Oooppps....thanks for the catch, it's fixed now.

Aussie, Aussie, Aussie....



BJ- said:


> *COUGH! COUGH! U WISH SAM HILL WAS FROM THE USA! COUGH! COUGH!*
> 
> (someone should fix that)


----------



## BJ- (Jan 28, 2004)

gregg said:


> Oooppps....thanks for the catch, it's fixed now.
> 
> Aussie, Aussie, Aussie....


heheh...

Oi, Oi, Oi...


----------



## E30Evolution (Sep 18, 2004)

That picture of Steve Peat crashing is one of the coolest mt. bike pics I have seen that doesn't involve hucking a 35+ foot drop or clearing some huge ass gap..The roost he threw up looks awesome. Great timing!


----------



## gonzostrike (Jan 3, 2004)

E30Evolution said:


> That picture of Steve Peat crashing is one of the coolest mt. bike pics I have seen that doesn't involve hucking a 35+ foot drop or clearing some huge ass gap..The roost he threw up looks awesome.

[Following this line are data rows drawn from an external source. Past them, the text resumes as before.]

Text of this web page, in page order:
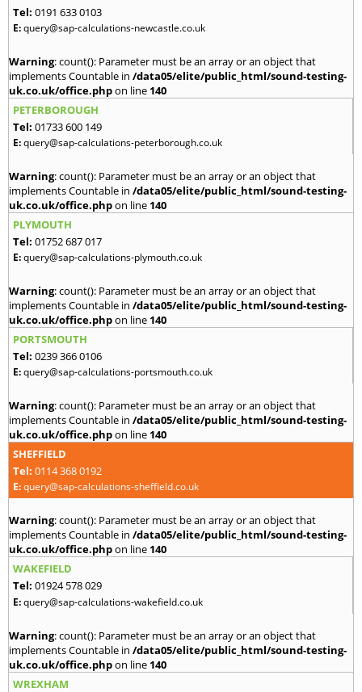
Tel: 0191 633 0103
E:query@sap-calculations-newcastle.co.uk
Warning: count(): Parameter must be an array or an object that
implements Countable in /data05/elite/public_html/sound-testing-
uk.co.uk/office.phpon line 140
PETERBOROUGH
Tel: 01733 600 149
E:query@sap-calculations-peterborough.co.uk
Warning: count(): Parameter must be an array or an object that
implements Countable in /data05/elite/public_html/sound-testing-
uk.co.uk/office.phpon line 140
PLYMOUTH
Tel: 01752 687 017
E:query@sap-calculations-plymouth.co.uk
Warning: count(): Parameter must be an array or an object that
implements Countable in /data05/elite/public_html/sound-testing-
uk.co.uk/office.phpon line 140
PORTSMOUTH
Tel: 0239 366 0106
E:query@sap-calculations-portsmouth.co.uk
Warning: count(): Parameter must be an array or an object that
implements Countable in /data05/elite/public_html/sound-testing-
uk.co.uk/office.phpon line 140
SHEFFIELD
Tel: 0114 368 0192
E:query@sap-calculations-sheffield.co.uk
Warning: count(): Parameter must be an array or an object that
implements Countable in /data05/elite/public_html/sound-testing-
uk.co.uk/office.phpon line 140
WAKEFIELD
Tel: 01924 578 029
E:query@sap-calculations-wakefield.co.uk
Warning: count(): Parameter must be an array or an object that
implements Countable in /data05/elite/public_html/sound-testing-
uk.co.uk/office.phpon line 140
WREXHAM
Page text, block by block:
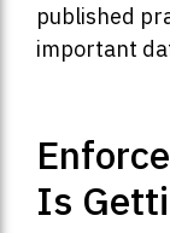
published
important
Is
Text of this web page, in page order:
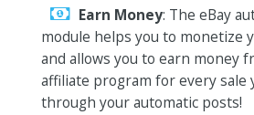
Earn Money: The eBay
module helps you to monetize
and allows you to earn money
affiliate program for every sale
through your automatic posts!
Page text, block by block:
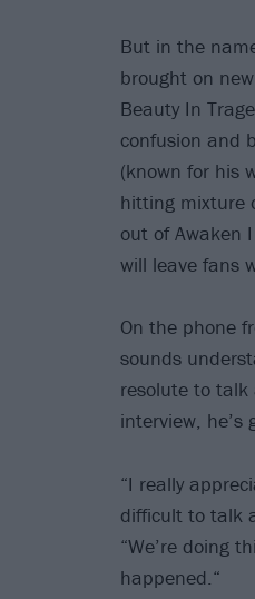
But in the
brought on
Beauty In
confusion and
(known for his
hitting mixture
out of Awaken
will leave fans
On the phone
sounds
resolute to talk
interview, he’s
“I really
difficult to talk
“We’re doing
happened.“
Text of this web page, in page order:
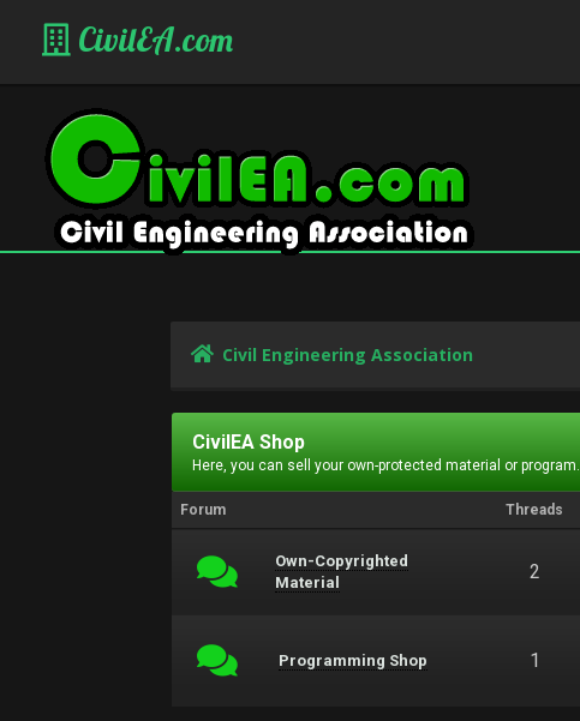
CivilEA.com
Civil Engineering Association
CivilEA Shop
Here, you can sell your own-protected material or program.
Forum Threads
Own-Copyrighted
Material
2
Programming Shop 1
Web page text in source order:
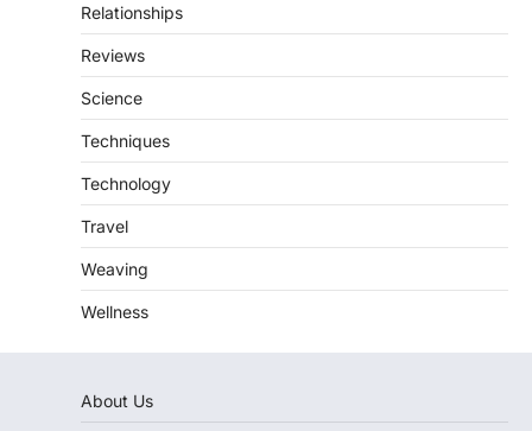
Relationships
Reviews
Science
Techniques
Technology
Travel
Weaving
Wellness
About Us
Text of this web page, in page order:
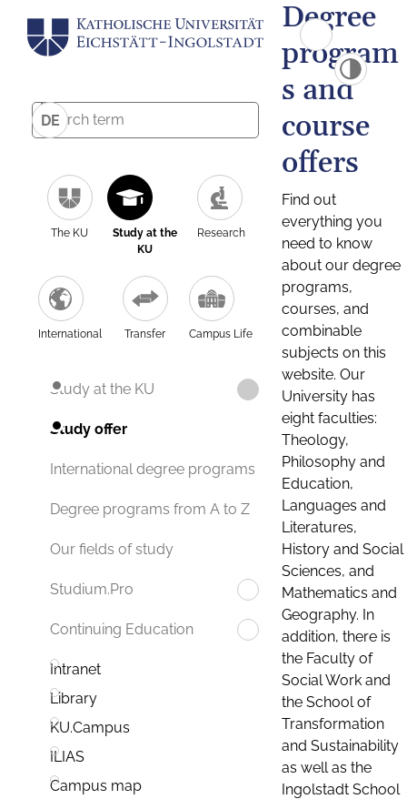
DE
The KU
Study at the
KU
Research
International Transfer Campus Life
Study at the KU
Study offer
International degree programs
Degree programs from A to Z
Our fields of study
Studium.Pro
Continuing Education
Intranet
Library
KU.Campus
ILIAS
Campus map
Degree
program
s and
course
offers
Find out
everything you
need to know
about our degree
programs,
courses, and
combinable
subjects on this
website. Our
University has
eight faculties:
Theology,
Philosophy and
Education,
Languages and
Literatures,
History and Social
Sciences, and
Mathematics and
Geography. In
addition, there is
the Faculty of
Social Work and
the School of
Transformation
and Sustainability
as well as the
Ingolstadt School
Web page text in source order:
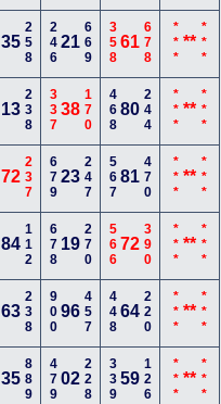
35 258 24621 669 35861 678 *** ** ***
13 238 33738 170 46880 244 *** ** ***
72 237 67923 247 56781 470 *** ** ***
84 112 678 19 270 56672 390 *** ** ***
63 238 90096 457 44864 220 *** ** ***
35 889 47902 228 33959 126 *** ** ***
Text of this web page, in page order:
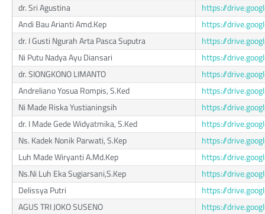
dr. Sri Agustina
https://
Andi Bau Arianti Amd.Kep
https://
dr. I Gusti Ngurah Arta Pasca Suputra
https://
Ni Putu Nadya Ayu Diansari
https://
dr. SIONGKONO LIMANTO
https://
Andreliano Yosua Rompis, S.Ked
https://
Ni Made Riska Yustianingsih
https://
dr. I Made Gede Widyatmika, S.Ked
https://
Ns. Kadek Nonik Parwati, S.Kep
https://
Luh Made Wiryanti A.Md.Kep
https://
Ns.Ni Luh Eka Sugiarsani,S.Kep
https://
Delissya Putri
https://
AGUS TRI JOKO SUSENO
https://

Great timing!


yup, agreed. if you watch the vid on freecaster, you know how fast Peaty was going and how quicly he spun out. to catch that roost is sweet.


----------



## Red Bull (Aug 27, 2004)

that sucks so bad, they made it seem like he had it won, then he fell, damn


----------



## bentimby (Jul 2, 2004)

I'm taking a look at these bikes....would they let you race if you had a bike you made yourself? or is there rules on that?


----------